(Source records)
************
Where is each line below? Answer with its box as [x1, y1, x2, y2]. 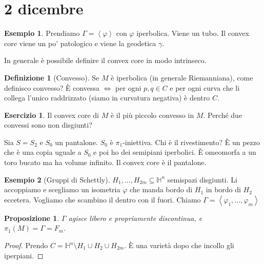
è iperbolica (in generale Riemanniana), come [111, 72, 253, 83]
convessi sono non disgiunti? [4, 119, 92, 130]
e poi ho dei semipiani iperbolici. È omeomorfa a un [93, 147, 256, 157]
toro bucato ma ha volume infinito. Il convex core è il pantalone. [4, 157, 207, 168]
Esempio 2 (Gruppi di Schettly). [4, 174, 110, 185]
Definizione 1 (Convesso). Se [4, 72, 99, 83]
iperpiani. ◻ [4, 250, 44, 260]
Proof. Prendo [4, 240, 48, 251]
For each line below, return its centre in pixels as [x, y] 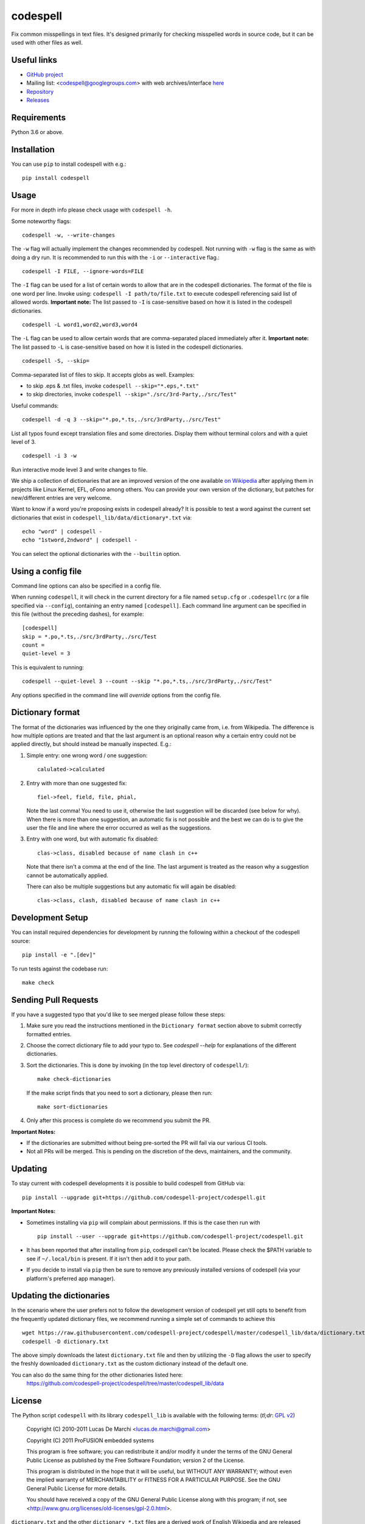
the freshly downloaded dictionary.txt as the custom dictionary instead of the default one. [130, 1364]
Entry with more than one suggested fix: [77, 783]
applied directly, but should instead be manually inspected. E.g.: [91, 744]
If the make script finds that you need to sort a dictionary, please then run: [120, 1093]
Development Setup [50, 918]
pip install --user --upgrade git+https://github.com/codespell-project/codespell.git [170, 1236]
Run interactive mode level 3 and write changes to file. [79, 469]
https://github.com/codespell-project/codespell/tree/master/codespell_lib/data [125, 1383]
************
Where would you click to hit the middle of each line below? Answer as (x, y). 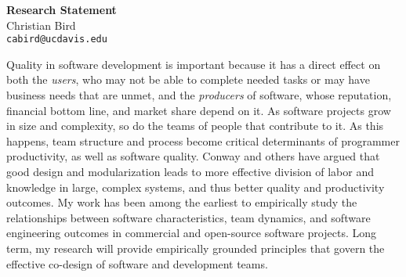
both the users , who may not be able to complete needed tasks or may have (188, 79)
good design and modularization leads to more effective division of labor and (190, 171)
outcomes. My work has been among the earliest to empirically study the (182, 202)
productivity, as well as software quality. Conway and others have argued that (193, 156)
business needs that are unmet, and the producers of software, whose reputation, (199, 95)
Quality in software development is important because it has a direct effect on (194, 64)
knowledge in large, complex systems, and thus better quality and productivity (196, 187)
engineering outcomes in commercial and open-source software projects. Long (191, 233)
************
◆ ASSIGNMENT: Using the data above, reproduce exactly the lines from the line that contains "outcomes. My work" through the line that contains "Quality in software", including both.

◆ EXERCISE OUTPUT:
outcomes. My work has been among the earliest to empirically study the (182, 202)
productivity, as well as software quality. Conway and others have argued that (193, 156)
business needs that are unmet, and the producers of software, whose reputation, (199, 95)
Quality in software development is important because it has a direct effect on (194, 64)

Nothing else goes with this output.